§ **Entries shown**
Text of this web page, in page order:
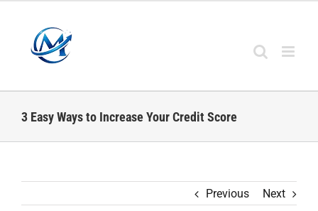
content
3 Easy Ways to Increase Your Credit Score
Previous Next
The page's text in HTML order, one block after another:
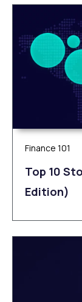
Finance 101
Top 10
Edition)
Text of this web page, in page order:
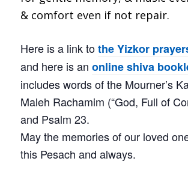
Here is a link tothe Yizkor
and here is an online shiva
includes words of the Mourner’s
Maleh Rachamim (“God, Full of
and Psalm 23.
May the memories of our loved
this Pesach and always.
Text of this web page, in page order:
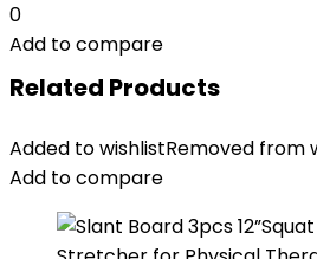
0
Add to compare
Related Products
Added to wishlistRemoved from
Add to compare
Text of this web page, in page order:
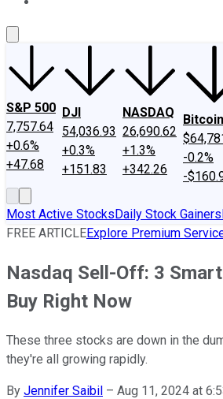
S&P 500
7,757.64
+0.6%
+47.68
DJI
54,036.93
+0.3%
+151.83
NASDAQ
26,690.62
+1.3%
+342.26
Bitcoin
-0.2%
-
Most Active StocksDaily Stock Gainers
FREE ARTICLEExplore Premium
Nasdaq Sell-Off: 3
Buy Right Now
These three stocks are down in the
they're all growing rapidly.
By Jennifer Saibil – Aug 11, 2024 at

§ **Problem to work on**
Copy every record exactly, without the pictures.

§ **Answer below**
Text of this web page, in page order:
content
3 Easy Ways to Increase Your Credit Score
Previous Next
The page's text in HTML order, one block after another:
Finance 101
Top 10
Edition)
Text of this web page, in page order:
Here is a link tothe Yizkor
and here is an online shiva
includes words of the Mourner’s
Maleh Rachamim (“God, Full of
and Psalm 23.
May the memories of our loved
this Pesach and always.
Text of this web page, in page order:
0
Add to compare
Related Products
Added to wishlistRemoved from
Add to compare
Text of this web page, in page order:
S&P 500
7,757.64
+0.6%
+47.68
DJI
54,036.93
+0.3%
+151.83
NASDAQ
26,690.62
+1.3%
+342.26
Bitcoin
-0.2%
-
Most Active StocksDaily Stock Gainers
FREE ARTICLEExplore Premium
Nasdaq Sell-Off: 3
Buy Right Now
These three stocks are down in the
they're all growing rapidly.
By Jennifer Saibil – Aug 11, 2024 at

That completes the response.